▸ What you need to do
Please take the lines from the one holding "Mattia Bolzonella; [88, 255]" through the one holding "sugli aspetti e" in the data below and copy them exactly.

▸ Records for the exercise

###

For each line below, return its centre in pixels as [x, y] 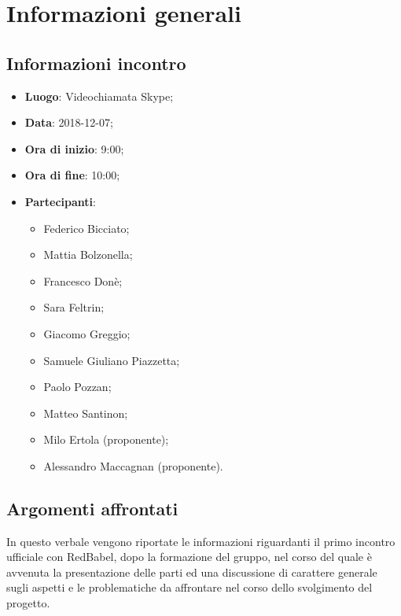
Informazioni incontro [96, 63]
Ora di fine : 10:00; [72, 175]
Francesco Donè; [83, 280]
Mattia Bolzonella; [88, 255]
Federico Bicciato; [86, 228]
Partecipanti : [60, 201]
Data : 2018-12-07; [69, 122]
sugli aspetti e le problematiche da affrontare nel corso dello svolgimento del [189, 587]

###

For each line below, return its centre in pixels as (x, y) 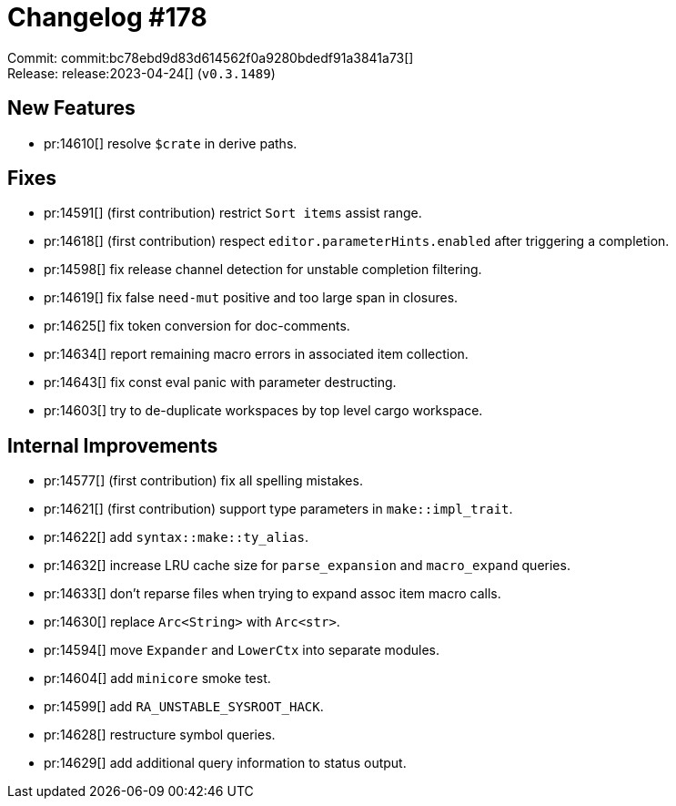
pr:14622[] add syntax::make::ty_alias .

###

▸ Answer space
Mattia Bolzonella; [88, 255]
Federico Bicciato; [86, 228]
Partecipanti : [60, 201]
Data : 2018-12-07; [69, 122]
sugli aspetti e le problematiche da affrontare nel corso dello svolgimento del [189, 587]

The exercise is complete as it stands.